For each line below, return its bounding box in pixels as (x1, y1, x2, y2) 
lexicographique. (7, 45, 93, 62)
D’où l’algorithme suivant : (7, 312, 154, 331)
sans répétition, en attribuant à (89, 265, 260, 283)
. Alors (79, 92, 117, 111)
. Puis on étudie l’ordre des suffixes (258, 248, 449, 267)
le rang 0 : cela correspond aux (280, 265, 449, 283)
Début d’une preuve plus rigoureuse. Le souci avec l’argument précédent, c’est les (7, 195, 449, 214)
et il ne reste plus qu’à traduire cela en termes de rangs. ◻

§ Task description
Would you copy each line of the records that contains "plus"?

§ Answer box
Début d’une preuve plus rigoureuse. Le souci avec l’argument précédent, c’est les (7, 195, 449, 214)
et il ne reste plus qu’à traduire cela en termes de rangs. ◻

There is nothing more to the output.